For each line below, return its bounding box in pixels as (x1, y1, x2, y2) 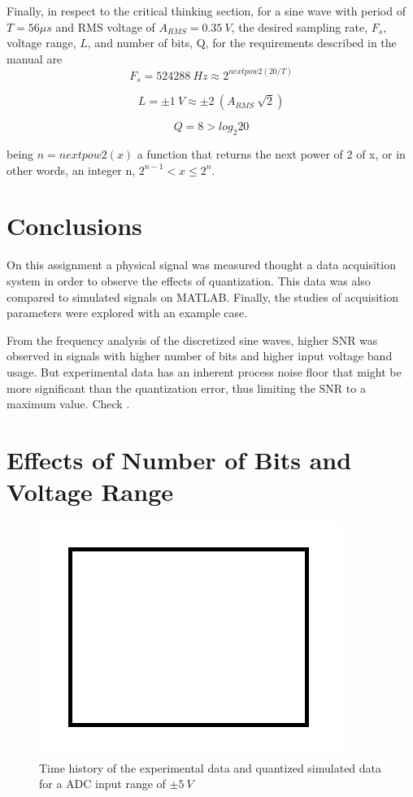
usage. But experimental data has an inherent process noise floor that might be (7, 363, 402, 380)
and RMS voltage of (55, 18, 155, 35)
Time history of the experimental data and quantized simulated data (39, 759, 382, 776)
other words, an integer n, (7, 161, 136, 178)
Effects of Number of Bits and (7, 442, 352, 476)
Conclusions (7, 209, 142, 242)
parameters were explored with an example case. (7, 304, 248, 321)
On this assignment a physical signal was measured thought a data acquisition (7, 256, 396, 273)
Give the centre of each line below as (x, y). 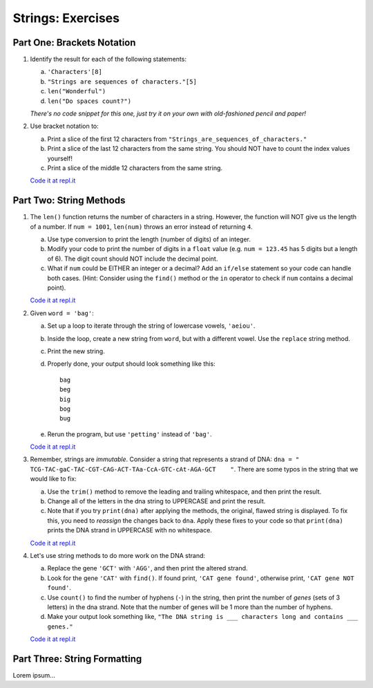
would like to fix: (54, 479)
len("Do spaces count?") (89, 101)
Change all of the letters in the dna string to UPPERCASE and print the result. (156, 501)
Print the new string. (76, 351)
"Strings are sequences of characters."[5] (122, 82)
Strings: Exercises (66, 18)
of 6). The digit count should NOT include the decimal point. (133, 259)
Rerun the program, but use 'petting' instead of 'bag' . (130, 434)
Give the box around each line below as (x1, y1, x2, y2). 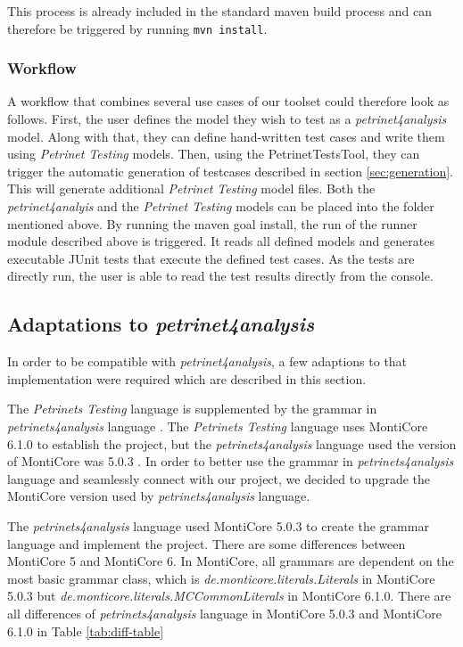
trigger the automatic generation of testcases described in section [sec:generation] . (7, 161, 453, 180)
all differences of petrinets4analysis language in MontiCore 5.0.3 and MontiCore (7, 603, 442, 622)
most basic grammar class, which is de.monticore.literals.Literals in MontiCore (7, 569, 435, 587)
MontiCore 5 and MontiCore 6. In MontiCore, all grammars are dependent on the (7, 552, 454, 570)
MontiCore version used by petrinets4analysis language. (7, 487, 310, 505)
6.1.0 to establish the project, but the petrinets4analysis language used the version (7, 434, 457, 453)
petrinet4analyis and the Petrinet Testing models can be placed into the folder (7, 197, 434, 216)
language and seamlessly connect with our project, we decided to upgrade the (7, 469, 430, 487)
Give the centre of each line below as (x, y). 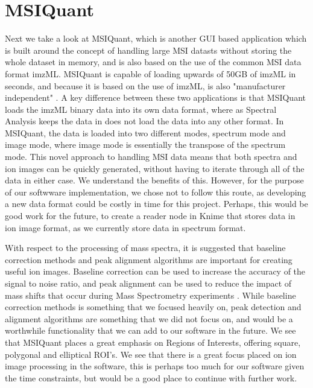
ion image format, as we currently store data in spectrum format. (125, 227)
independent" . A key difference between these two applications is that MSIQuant (155, 97)
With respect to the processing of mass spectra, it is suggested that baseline (145, 248)
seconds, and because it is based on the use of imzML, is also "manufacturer (145, 85)
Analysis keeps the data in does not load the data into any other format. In (144, 121)
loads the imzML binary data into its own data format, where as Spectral (141, 109)
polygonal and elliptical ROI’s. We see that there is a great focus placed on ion (151, 354)
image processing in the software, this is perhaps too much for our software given (155, 366)
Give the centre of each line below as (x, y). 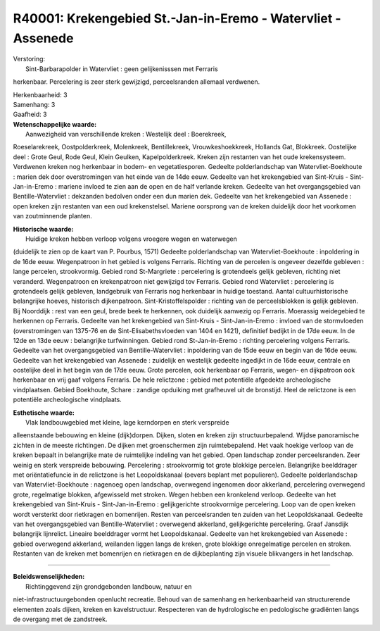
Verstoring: (29, 59)
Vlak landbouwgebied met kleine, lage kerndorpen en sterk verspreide (127, 423)
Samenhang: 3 (34, 104)
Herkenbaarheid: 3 (40, 94)
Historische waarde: (43, 229)
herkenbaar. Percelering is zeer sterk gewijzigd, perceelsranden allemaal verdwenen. (137, 82)
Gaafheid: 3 (30, 114)
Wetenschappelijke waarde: (55, 124)

◇ ◇ ◇

» TASK STATEMENT
Treating the line with "most basic grammar" as the last line to include, retype the records exactly from their first line, excluding pictures.

» RESPONSE FOR THIS EXERCISE
For each line below, return its bounding box in pixels as (x1, y1, x2, y2) 
usage. But experimental data has an inherent process noise floor that might be (7, 363, 402, 380)
and RMS voltage of (55, 18, 155, 35)
Time history of the experimental data and quantized simulated data (39, 759, 382, 776)
other words, an integer n, (7, 161, 136, 178)
Effects of Number of Bits and (7, 442, 352, 476)
Conclusions (7, 209, 142, 242)
parameters were explored with an example case. (7, 304, 248, 321)
On this assignment a physical signal was measured thought a data acquisition (7, 256, 396, 273)
Give the centre of each line below as (x, y). 
would like to fix: (54, 479)
len("Do spaces count?") (89, 101)
Change all of the letters in the dna string to UPPERCASE and print the result. (156, 501)
Print the new string. (76, 351)
"Strings are sequences of characters."[5] (122, 82)
Strings: Exercises (66, 18)
of 6). The digit count should NOT include the decimal point. (133, 259)
Rerun the program, but use 'petting' instead of 'bag' . (130, 434)
Give the box around each line below as (x1, y1, x2, y2). 
trigger the automatic generation of testcases described in section [sec:generation] . (7, 161, 453, 180)
all differences of petrinets4analysis language in MontiCore 5.0.3 and MontiCore (7, 603, 442, 622)
most basic grammar class, which is de.monticore.literals.Literals in MontiCore (7, 569, 435, 587)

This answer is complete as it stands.